На самом деле, Конан только собрался закричать: «Остановитесь, я запрещаю!» — но тут входная дверь без стука распахнулась, и на пороге, в окружении трех слепых воинов возник силуэт невысокого, крепко сбитого человека в сиреневом, сшитом из одного куска материи наряде, похожем на тунику. Оружия при нем не было.

— Дорогу Всезнающему и Всемогущему Богу Адонису! — дружно рявкнули охранники и в унисон брякнули длинными тонкими мечами.

Участники гнусной церемонии испуганно отшатнулись. Конан почувствовал себя более чем неуютно.

— Прибыл сюда я, в присутствии дабы моем таинство причащения новорожденного сына великой страны Дзадишар было по правилам освящено, — размеренно, замогильным голосом проговорил новый персонаж этой сцены, предварительно хлопнув в ладоши. — Ведомо мне, что лекарь искусный, прославленный врач Родукар находится тут, а также младенца родители, а также родители тех, кто его породил, а также...

Тут он запнулся, забыв закрыть рот: взгляд его остановился на восседающем на троне киммерийце.

Повисла пауза. Боги молча смотрели друг на Друга; настоящий — удивленно и остолбенело, поддельный — испуганно и напряженно. Да, Конан оказался прав в своих догадках: бог, названный Адонисом был зрячим. Взор его глубоко посаженных темно-карих, почти черных глаз, прячущихся под кустистыми бровями, приковал северянина к креслу.

Надо отдать должное местному богу: Адонис быстро взял себя в руки, мельком глянул на младенца, уже почти полностью ослепленного, и продолжил тем же гулким голосом/» от которого по коже бежали мурашки:

— Помыслы божьи людям простым не дано угадать.
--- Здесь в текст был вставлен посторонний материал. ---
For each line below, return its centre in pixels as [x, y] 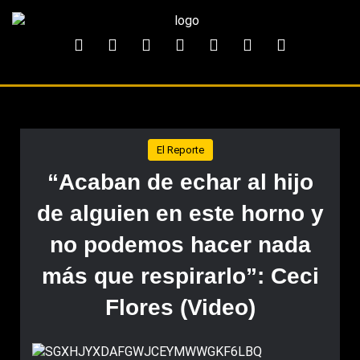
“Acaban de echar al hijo [180, 182]
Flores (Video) [180, 307]
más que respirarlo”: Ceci [180, 276]
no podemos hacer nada [180, 245]
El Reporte [180, 150]
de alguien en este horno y [180, 213]
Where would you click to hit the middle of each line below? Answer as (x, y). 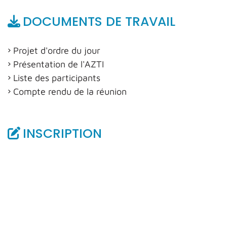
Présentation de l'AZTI (59, 64)
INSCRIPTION (62, 134)
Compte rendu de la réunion (70, 91)
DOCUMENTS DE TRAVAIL (99, 22)
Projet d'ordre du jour (57, 50)
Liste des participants (57, 78)
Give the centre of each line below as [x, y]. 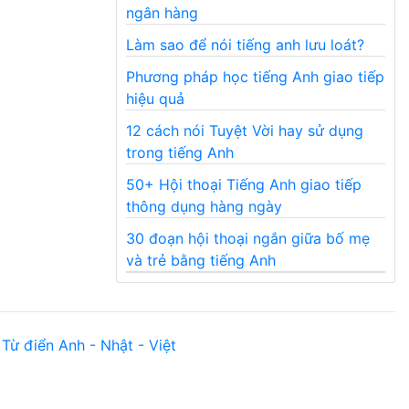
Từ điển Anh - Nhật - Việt [89, 346]
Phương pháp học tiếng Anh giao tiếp [255, 77]
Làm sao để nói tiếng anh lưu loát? [245, 45]
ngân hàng [162, 13]
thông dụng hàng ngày [204, 207]
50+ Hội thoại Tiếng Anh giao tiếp [244, 185]
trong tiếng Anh [180, 153]
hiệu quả [155, 99]
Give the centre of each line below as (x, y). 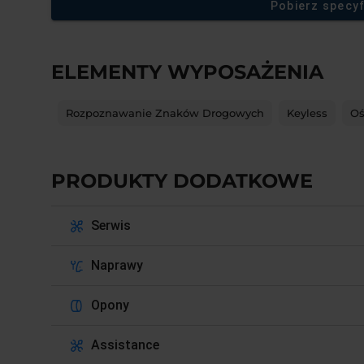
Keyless (308, 113)
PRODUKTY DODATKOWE (182, 181)
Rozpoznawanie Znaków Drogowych (165, 113)
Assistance (126, 345)
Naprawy (117, 265)
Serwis (111, 225)
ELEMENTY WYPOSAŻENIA (188, 72)
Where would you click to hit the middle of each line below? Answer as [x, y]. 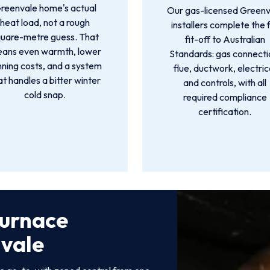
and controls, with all [225, 83]
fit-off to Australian [225, 39]
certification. [225, 111]
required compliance [225, 97]
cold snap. [45, 95]
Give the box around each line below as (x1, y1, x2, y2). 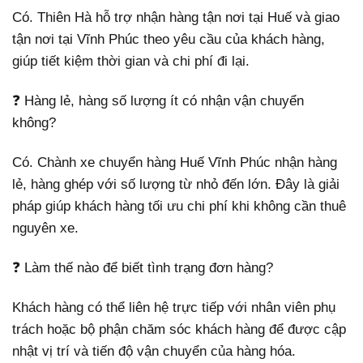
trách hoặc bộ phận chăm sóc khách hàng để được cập (12, 321, 346, 337)
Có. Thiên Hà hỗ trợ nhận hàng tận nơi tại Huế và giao (12, 9, 340, 25)
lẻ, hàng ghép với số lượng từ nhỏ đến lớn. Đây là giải (12, 176, 340, 192)
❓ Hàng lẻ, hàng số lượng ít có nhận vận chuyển (12, 92, 304, 109)
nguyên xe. (12, 220, 79, 236)
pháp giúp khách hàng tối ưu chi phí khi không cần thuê (12, 198, 346, 214)
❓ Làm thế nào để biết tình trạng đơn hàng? (12, 259, 273, 275)
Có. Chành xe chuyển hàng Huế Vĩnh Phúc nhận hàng (12, 154, 337, 170)
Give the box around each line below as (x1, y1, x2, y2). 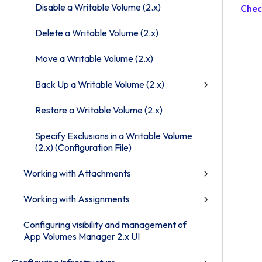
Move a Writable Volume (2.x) (35, 53, 153, 64)
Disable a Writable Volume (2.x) (35, 1, 161, 13)
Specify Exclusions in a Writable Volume (35, 130, 192, 142)
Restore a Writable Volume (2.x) (35, 104, 163, 116)
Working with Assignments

Радуйтесь же, родители новорожденного сына могучей страны Дзадишар! — Он распростер длань над ребенком: — Великую честь мы с братом моим оказали дому сему и в нем проживающим людям: сегодня ваш отпрыск был причащен в присутствии не одного, но двух одновременно Богов! О, взор погружая в грядущее, вижу: ему уготованы слава великая и непобедимого воина лавры! Радуйтесь, радуйтесь, мать и отец героя, чье имя не будет забыто в веках!
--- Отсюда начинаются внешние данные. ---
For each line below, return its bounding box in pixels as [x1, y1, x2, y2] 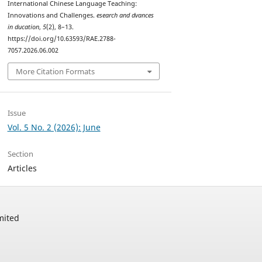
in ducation [7, 23, 39, 31]
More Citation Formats [15, 65, 95, 77]
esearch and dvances [96, 11, 154, 19]
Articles [7, 162, 37, 174]
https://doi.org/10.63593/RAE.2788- [7, 35, 116, 43]
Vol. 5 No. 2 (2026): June [7, 121, 101, 133]
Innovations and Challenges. [7, 11, 96, 19]
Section [7, 148, 33, 159]
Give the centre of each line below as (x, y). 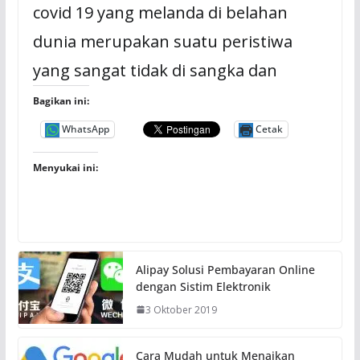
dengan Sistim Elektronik (203, 286)
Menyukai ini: (65, 167)
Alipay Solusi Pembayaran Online (225, 269)
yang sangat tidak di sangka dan (155, 70)
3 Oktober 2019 (181, 309)
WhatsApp (85, 129)
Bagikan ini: (61, 100)
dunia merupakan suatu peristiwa (162, 41)
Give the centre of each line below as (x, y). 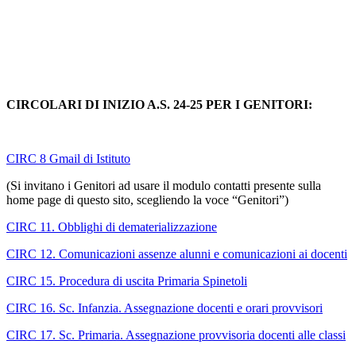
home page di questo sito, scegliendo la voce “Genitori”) (147, 200)
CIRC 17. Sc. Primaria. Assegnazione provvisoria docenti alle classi (176, 335)
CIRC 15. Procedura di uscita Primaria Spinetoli (127, 281)
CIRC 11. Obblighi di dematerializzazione (112, 227)
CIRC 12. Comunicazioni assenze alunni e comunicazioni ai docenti (177, 254)
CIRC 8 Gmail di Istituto (68, 159)
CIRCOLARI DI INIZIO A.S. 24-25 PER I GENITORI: (159, 105)
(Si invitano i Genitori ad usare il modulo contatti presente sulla (164, 186)

— Благословите нас, Боги Всезнающие! — нестройно ответили участники церемонии, а мать ребенка даже прослезилась — то ли от гордости за сына, то ли от благоговения к богам, то ли от страха.

— Благословляю, — милостиво ответил Адонис. — Однако теперь мы с братом моим должны гостеприимное ваше жилище оставить. Мне ведомо: врач Родукар сумеет достойно закончить святой ритуал причащения и нового, славного жителя нашей страны явить горожанам.